Beyond the platelet count: immature platelet fraction and thromboelastometry correlate with bleeding in patients with immune thrombocytopenia.
Academic Article
Overview
abstract
Platelet counts (PC) estimate bleeding risk in Immune Thrombocytopenia (ITP). We investigated whether measures of thromboelastometry and absolute immature platelet fraction (A-IPF) would correlate better with acute bleeding score (ABS) than PC or mean platelet volume (MPV).
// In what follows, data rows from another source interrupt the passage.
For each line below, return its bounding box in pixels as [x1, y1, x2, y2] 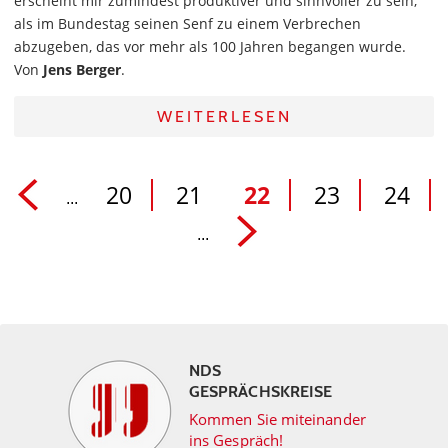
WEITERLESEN [156, 107, 292, 127]
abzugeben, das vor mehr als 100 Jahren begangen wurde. [14, 37, 406, 57]
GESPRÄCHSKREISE [189, 382, 333, 402]
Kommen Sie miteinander [189, 409, 366, 430]
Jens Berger [43, 60, 121, 80]
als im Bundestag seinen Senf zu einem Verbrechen [14, 14, 361, 34]
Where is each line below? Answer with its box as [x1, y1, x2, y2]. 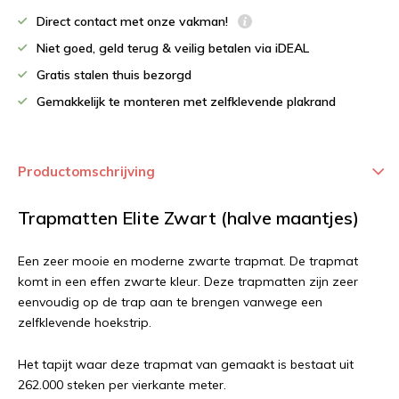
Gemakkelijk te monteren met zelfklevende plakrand [37, 94, 336, 110]
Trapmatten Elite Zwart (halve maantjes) [18, 207, 359, 229]
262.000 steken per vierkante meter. [18, 377, 226, 393]
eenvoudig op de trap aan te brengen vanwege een [18, 294, 322, 310]
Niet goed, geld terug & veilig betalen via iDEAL [37, 40, 309, 56]
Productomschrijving [18, 163, 155, 180]
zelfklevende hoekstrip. [18, 314, 151, 330]
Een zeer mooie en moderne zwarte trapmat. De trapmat [18, 253, 358, 269]
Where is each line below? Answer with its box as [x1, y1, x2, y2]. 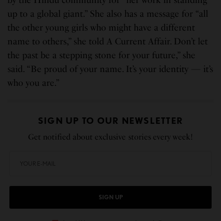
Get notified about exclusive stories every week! [28, 132, 193, 142]
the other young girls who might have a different [7, 22, 195, 33]
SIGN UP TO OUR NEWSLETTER [37, 115, 184, 126]
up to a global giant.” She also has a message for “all [7, 8, 209, 19]
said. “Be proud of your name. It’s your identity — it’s [7, 63, 214, 74]
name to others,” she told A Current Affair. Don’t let [7, 36, 208, 47]
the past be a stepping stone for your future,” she [7, 49, 196, 61]
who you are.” [7, 77, 60, 88]
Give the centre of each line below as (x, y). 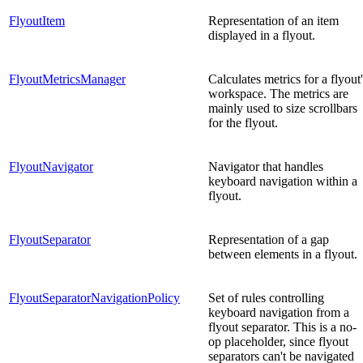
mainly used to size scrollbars (283, 108)
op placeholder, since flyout (278, 341)
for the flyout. (243, 122)
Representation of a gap (269, 239)
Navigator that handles (266, 166)
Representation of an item (273, 20)
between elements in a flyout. (283, 254)
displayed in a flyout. (262, 35)
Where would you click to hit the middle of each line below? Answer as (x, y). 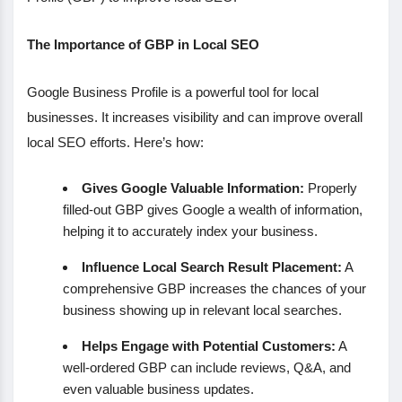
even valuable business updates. (158, 389)
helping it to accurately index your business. (190, 231)
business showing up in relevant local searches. (202, 310)
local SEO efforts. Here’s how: (115, 142)
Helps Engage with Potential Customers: (209, 345)
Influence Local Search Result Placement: (212, 267)
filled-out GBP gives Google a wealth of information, (213, 209)
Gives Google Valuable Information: (193, 188)
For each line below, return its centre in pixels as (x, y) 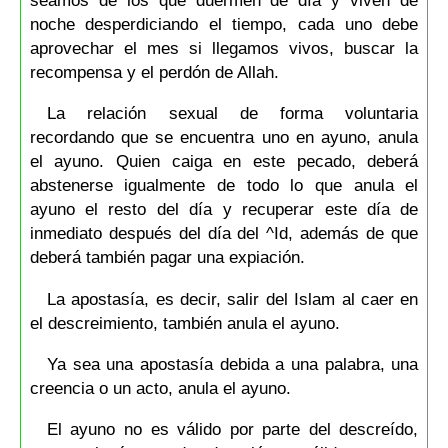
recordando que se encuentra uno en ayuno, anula (224, 137)
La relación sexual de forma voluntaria (232, 113)
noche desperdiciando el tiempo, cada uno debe (224, 24)
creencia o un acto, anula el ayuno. (160, 388)
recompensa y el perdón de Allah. (154, 72)
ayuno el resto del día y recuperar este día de (224, 209)
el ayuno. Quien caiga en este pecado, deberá (224, 161)
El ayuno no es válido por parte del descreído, (232, 429)
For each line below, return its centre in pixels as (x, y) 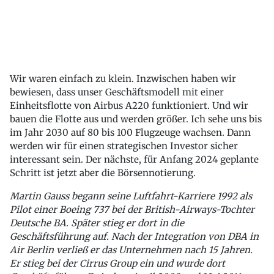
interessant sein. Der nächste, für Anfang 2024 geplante (134, 159)
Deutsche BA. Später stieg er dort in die (97, 223)
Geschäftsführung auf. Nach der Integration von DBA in (134, 236)
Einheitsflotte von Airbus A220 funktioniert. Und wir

Simultaneous determination of ABS, complete blood count and thromboelastometry was performed in 141 ITP patients; 112 underwent A-IPF testing. Subgroup analyses were performed for paediatric subjects, PC <60 × 10(9) /l and <30 × 10(9) /l. PC significantly inversely correlated with ABS in all subjects, PC <30 × 10(9) /l and total paediatric cohort. MPV did not correlate with ABS in any subgroup. Thromboelastometry measures of clot firmness, but not PC, significantly correlated with ABS in all subjects with PC <60 × 10(9) /l, and children with PC <60 × 10(9) /l and <30 × 10(9) /l. A-IPF demonstrated stronger correlation with ABS than did PC among all subjects, those with PC <60 × 10(9) /l, all children and children with PC <30 × 10(9) /l (r = -0·37; r = -0·34; r = -0·44; r = -0·60) versus ABS with PC (r = -0·36; ns; r = -0·32; ns). Stronger correlations of both thromboelastometry measures of clot firmness and A-IPF than PC with ABS suggest factors beyond PC, i.e. related to platelet function, contribute to ITP bleeding pathophysiology. Thromboelastometry, A-IPF and ABS can be incorporated into routine or acute visits.